Who we are and how to contact us
Who we are.
Feedzai is the Controller (as defined in the applicable data protection laws, namely the GDPR) for the purposes of the processing of your personal data described in this Candidate Privacy Policy. Where you are applying for a job opportunity with a Feedzai group company, certain other of our group companies may also act as a Controller. For a full list of controllers, see Annex 1.
How to contact us.
To contact us, you can either:
- email us at privacy@feedzai.com; or
- write to us at the postal address noted above.
Your rights relating to your personal data
Your rights in connection with your personal data
Under certain circumstances, by law you have the right to:
- Request access to your personal data. This enables you to receive a copy of the personal data we hold about you and to check that we are lawfully processing it.
- Request correction of the personal data that we hold about you. This enables you to have any incomplete or inaccurate information we hold about you corrected.
- Request erasure of your personal data. This enables you to ask us to delete or remove personal data where there is no good reason for us continuing to process it. You also have the right to ask us to delete or remove your personal data where you have exercised your right to object to processing (see below).
- Object to processing of your personal data. This right exists where we are relying on a Legitimate Interest (defined below) as the legal basis for our processing and there is something about your particular situation, which makes you want to object to processing on this ground.
- Request the restriction of processing of your personal data. This enables you to ask us to suspend the processing of personal data about you, for example if you want us to establish its accuracy or the reason for processing it.
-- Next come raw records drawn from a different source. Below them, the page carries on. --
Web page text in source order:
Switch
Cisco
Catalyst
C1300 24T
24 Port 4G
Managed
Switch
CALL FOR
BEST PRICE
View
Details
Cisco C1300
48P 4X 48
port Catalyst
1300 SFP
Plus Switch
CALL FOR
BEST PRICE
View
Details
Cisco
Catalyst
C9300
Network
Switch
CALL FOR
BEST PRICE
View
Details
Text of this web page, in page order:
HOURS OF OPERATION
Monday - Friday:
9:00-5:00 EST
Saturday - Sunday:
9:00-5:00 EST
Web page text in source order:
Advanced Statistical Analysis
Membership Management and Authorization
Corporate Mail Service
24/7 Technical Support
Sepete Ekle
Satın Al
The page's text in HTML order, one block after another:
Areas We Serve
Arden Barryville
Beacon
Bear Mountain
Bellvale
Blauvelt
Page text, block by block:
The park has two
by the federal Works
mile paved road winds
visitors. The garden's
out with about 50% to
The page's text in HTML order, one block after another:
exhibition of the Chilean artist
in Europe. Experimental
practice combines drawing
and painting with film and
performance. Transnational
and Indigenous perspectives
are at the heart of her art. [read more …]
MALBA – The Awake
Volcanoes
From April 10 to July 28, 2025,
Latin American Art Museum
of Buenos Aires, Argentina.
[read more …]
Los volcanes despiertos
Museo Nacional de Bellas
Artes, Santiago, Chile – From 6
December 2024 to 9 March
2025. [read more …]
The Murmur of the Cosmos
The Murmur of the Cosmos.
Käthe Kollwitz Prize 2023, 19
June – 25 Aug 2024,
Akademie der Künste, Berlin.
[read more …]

- Request the transfer of your personal data (data portability). We will provide to you, or a third party you have chosen, your personal data which you have provided to us, in a structured, commonly used, machine-readable format. Note that this right only applies to personal data we process by automated means which you initially provided consent for us to use or where we used the information to perform a contract with you.
- Withdraw consent. This right only exists where we are relying on consent to process your personal data.
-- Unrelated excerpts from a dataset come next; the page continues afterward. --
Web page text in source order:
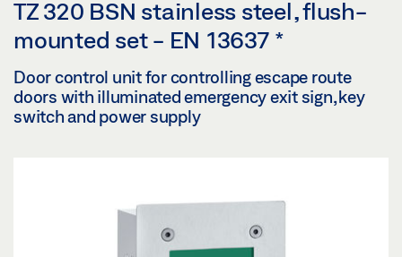
TZ 320 BSN stainless steel, flush-
mounted set - EN 13637 *
Door control unit for controlling escape route
doors with illuminated emergency exit sign, key
switch and power supply
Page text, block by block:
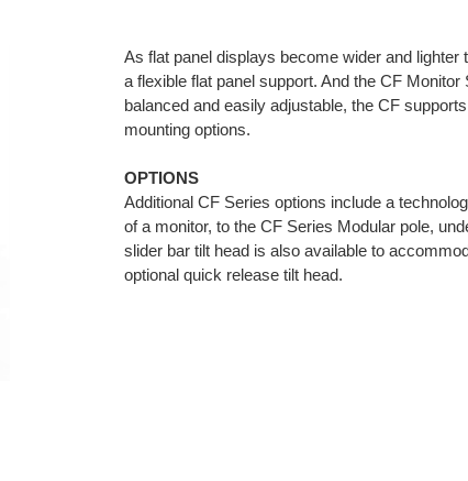
As flat panel displays become wider and
a flexible flat panel support. And the CF
balanced and easily adjustable, the CF
mounting options.
OPTIONS
Additional CF Series options include a
of a monitor, to the CF Series Modular pole,
slider bar tilt head is also available to
optional quick release tilt head.
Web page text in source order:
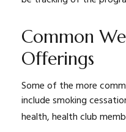
Common
Offerings
Some of the more
include smoking
health, health club
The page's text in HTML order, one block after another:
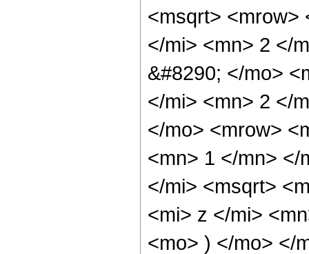
<msqrt> <mrow>
</mi> <mn> 2 </
&#8290; </mo>
</mi> <mn> 2 </
</mo> <mrow>
<mn> 1 </mn> </
</mi> <msqrt>
<mi> z </mi>
<mo> ) </mo> </
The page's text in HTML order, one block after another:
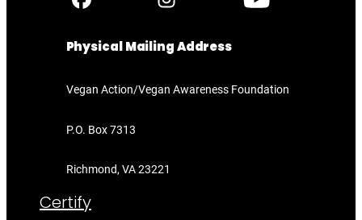
Physical Mailing Address
Vegan Action/Vegan Awareness Foundation
P.O. Box 7313
Richmond, VA 23221
Certify
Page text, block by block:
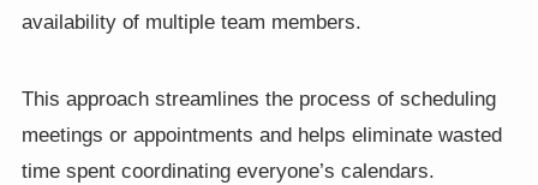
availability of multiple team members.
This approach streamlines the process of scheduling
meetings or appointments and helps eliminate wasted
time spent coordinating everyone’s calendars.
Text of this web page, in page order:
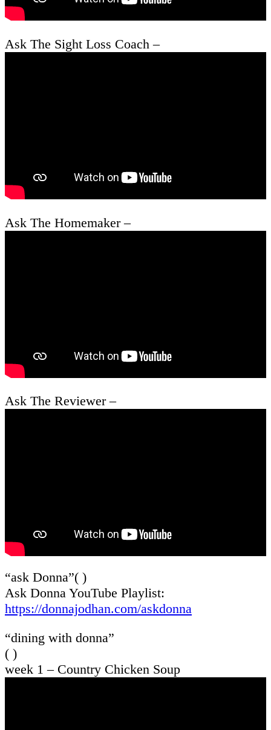
Ask The Sight Loss Coach –
Ask The Homemaker –
Ask The Reviewer –
“ask Donna”( )
Ask Donna YouTube Playlist:
https://donnajodhan.com/askdonna
“dining with donna”
( )
week 1 – Country Chicken Soup
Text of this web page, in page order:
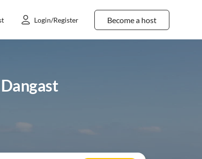
Become a host
Login/Register
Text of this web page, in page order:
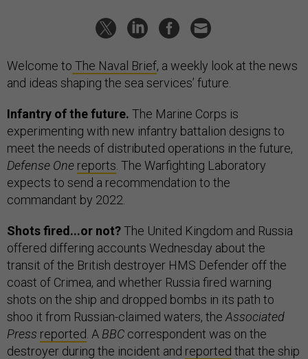
Welcome to The Naval Brief, a weekly look at the news
and ideas shaping the sea services’ future.
Infantry of the future. The Marine Corps is
experimenting with new infantry battalion designs to
meet the needs of distributed operations in the future,
Defense One reports . The Warfighting Laboratory
expects to send a recommendation to the
commandant by 2022.
Shots fired...or not?The United Kingdom and Russia
offered differing accounts Wednesday about the
transit of the British destroyer HMS Defender off the
coast of Crimea, and whether Russia fired warning
shots on the ship and dropped bombs in its path to
shoo it from Russian-claimed waters, the Associated
Press reported . A BBC correspondent was on the
destroyer during the incident and reported that the ship
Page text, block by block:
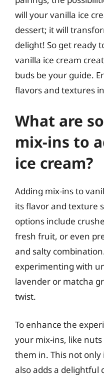
will your vanilla ice
dessert; it will
delight! So get ready
vanilla ice cream
buds be your guide.
flavors and textures
What are
mix-ins to
ice cream?
Adding mix-ins to
its flavor and texture
options include
fresh fruit, or even
and salty
experimenting with
lavender or matcha
twist.
To enhance the
your mix-ins, like
them in. This not
also adds a delightful
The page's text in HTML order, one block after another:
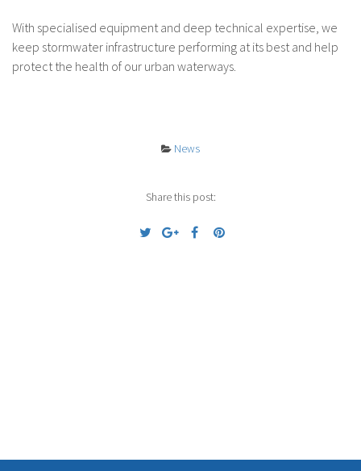
With specialised equipment and deep technical expertise, we
keep stormwater infrastructure performing at its best and help
protect the health of our urban waterways.
News
Share this post:
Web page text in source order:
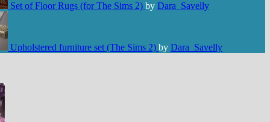
Set of Floor Rugs (for The Sims 2) by Dara_Savelly
Upholstered furniture set (The Sims 2) by Dara_Savelly
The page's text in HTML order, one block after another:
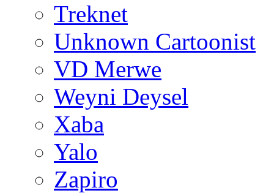
Treknet
Unknown Cartoonist
VD Merwe
Weyni Deysel
Xaba
Yalo
Zapiro
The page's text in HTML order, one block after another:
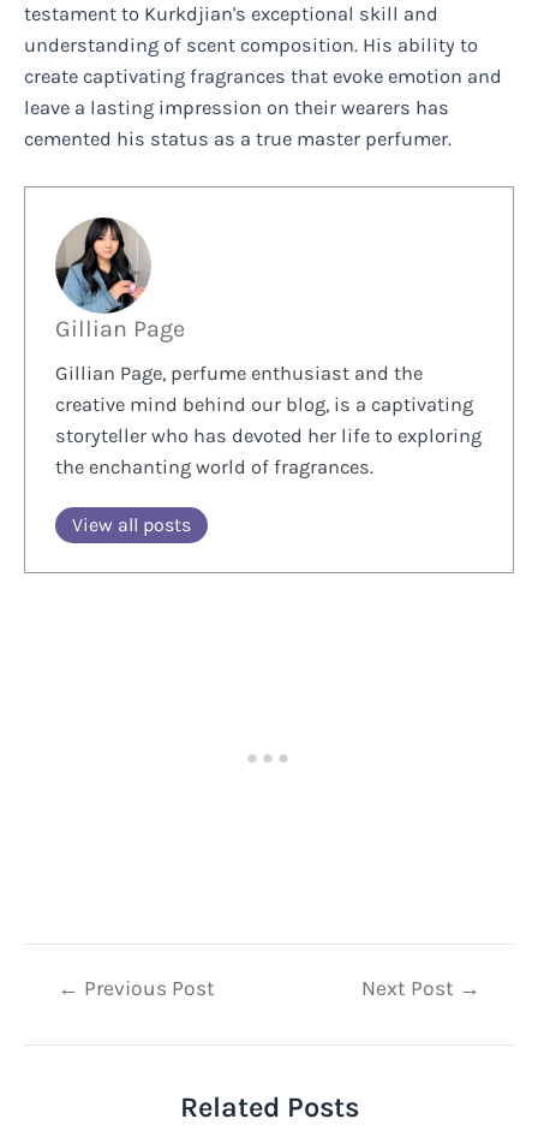
testament to Kurkdjian's exceptional skill and
understanding of scent composition. His ability to
create captivating fragrances that evoke emotion and
leave a lasting impression on their wearers has
cemented his status as a true master perfumer.
Gillian Page
Gillian Page, perfume enthusiast and the
creative mind behind our blog, is a captivating
storyteller who has devoted her life to exploring
the enchanting world of fragrances.
View all posts
Post← Previous Post Next Post →
Related Posts
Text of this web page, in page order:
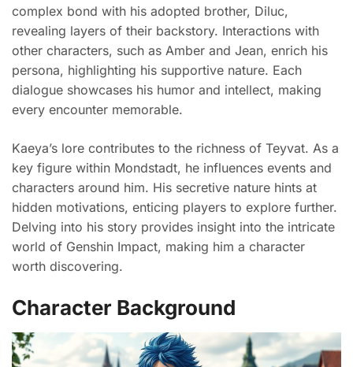
complex bond with his adopted brother, Diluc,
revealing layers of their backstory. Interactions with
other characters, such as Amber and Jean, enrich his
persona, highlighting his supportive nature. Each
dialogue showcases his humor and intellect, making
every encounter memorable.
Kaeya’s lore contributes to the richness of Teyvat. As a
key figure within Mondstadt, he influences events and
characters around him. His secretive nature hints at
hidden motivations, enticing players to explore further.
Delving into his story provides insight into the intricate
world of Genshin Impact, making him a character
worth discovering.
Character Background
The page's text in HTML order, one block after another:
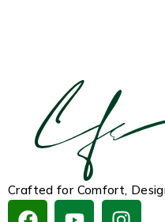
Crafted for Comfort,

How to exercise your rights
If you want to exercise any of the rights described above, please contact us using the contact details shown in the “Who We Are and How to Contact Us” section above.
We may need to request specific information from you to help us confirm your identity and verify your right to access your personal data (or to exercise any of your other rights). This is a security measure to ensure that personal data is not disclosed to any person who has no right to receive it. We may also contact you to ask you for further information to assist us in responding to your request.
Typically, you will not have to pay any fee to access your personal data (or to exercise any of the other rights). However, except in relation to withdrawal of your consent (see above), we may charge a reasonable fee if your request is clearly unfounded or excessive, or we may refuse to comply with your request in these circumstances.
Please also note that in certain circumstances the rights above will not apply and/or in certain circumstances some categories of personal data will be exempt from the scope of those rights. We will notify you where this is the case.
We try to respond to all legitimate requests within one month. Occasionally it may take us longer than a month if your request is particularly complex or you have made a number of requests. In this case, we will notify you and keep you updated.
Complaints
If you would like to make a complaint regarding this Candidate Privacy Policy, you can contact us using the contact details shown in the “Who We Are and How to Contact Us” section above. We will reply to your complaint as soon as we can.
If you feel that your complaint has not been adequately resolved, please note that applicable data protection laws also give you the right to make a complaint directly to the data protection regulator in your habitual place of residence.
What personal data we collect
All the personal data we collect, both from you and from third parties about you, is outlined in the table below.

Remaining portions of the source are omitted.